**Extracted information:**
Start of Block

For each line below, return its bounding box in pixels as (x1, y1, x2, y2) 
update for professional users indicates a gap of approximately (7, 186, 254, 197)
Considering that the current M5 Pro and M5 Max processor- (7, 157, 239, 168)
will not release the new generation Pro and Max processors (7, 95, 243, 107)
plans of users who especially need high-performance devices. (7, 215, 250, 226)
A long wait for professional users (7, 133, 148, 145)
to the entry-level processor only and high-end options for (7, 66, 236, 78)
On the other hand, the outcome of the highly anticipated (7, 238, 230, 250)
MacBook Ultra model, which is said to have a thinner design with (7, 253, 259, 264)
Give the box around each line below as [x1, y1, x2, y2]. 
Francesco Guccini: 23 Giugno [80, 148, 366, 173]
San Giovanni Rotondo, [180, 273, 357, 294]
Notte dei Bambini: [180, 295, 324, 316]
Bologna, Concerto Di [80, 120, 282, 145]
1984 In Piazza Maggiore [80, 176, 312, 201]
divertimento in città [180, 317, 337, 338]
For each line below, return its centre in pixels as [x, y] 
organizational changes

End of Block
Start of Block

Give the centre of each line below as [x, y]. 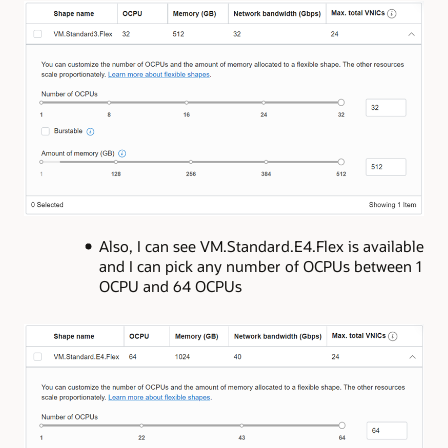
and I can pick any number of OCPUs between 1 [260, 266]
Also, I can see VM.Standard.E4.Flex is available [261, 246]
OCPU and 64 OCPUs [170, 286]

End of Block
Start of Block

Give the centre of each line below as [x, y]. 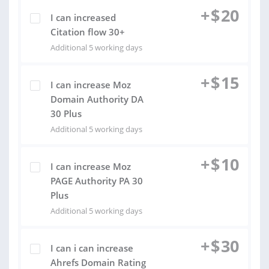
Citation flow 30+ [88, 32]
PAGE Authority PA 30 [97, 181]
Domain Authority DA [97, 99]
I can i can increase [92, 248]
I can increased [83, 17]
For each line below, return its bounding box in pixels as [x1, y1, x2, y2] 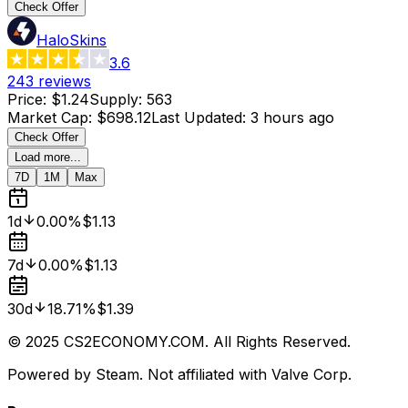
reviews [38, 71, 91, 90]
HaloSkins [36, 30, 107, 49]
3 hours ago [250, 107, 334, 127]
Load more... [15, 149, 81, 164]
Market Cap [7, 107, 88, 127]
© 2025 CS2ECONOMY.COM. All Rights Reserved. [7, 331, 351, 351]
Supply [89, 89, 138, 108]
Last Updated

End of Block

**Exercise objective:**
Transcribe the records above exactly, beginning at the line that contains "y1, x2, y2)" and ending with the line that contains "organizational changes", both included, and nothing else.

**Solution for this problem:**
For each line below, return its bounding box in pixels as (x1, y1, x2, y2) 
update for professional users indicates a gap of approximately (7, 186, 254, 197)
Considering that the current M5 Pro and M5 Max processor- (7, 157, 239, 168)
will not release the new generation Pro and Max processors (7, 95, 243, 107)
plans of users who especially need high-performance devices. (7, 215, 250, 226)
A long wait for professional users (7, 133, 148, 145)
to the entry-level processor only and high-end options for (7, 66, 236, 78)
On the other hand, the outcome of the highly anticipated (7, 238, 230, 250)
MacBook Ultra model, which is said to have a thinner design with (7, 253, 259, 264)
Give the box around each line below as [x1, y1, x2, y2]. 
Francesco Guccini: 23 Giugno [80, 148, 366, 173]
San Giovanni Rotondo, [180, 273, 357, 294]
Notte dei Bambini: [180, 295, 324, 316]
Bologna, Concerto Di [80, 120, 282, 145]
1984 In Piazza Maggiore [80, 176, 312, 201]
divertimento in città [180, 317, 337, 338]
For each line below, return its centre in pixels as [x, y] 
organizational changes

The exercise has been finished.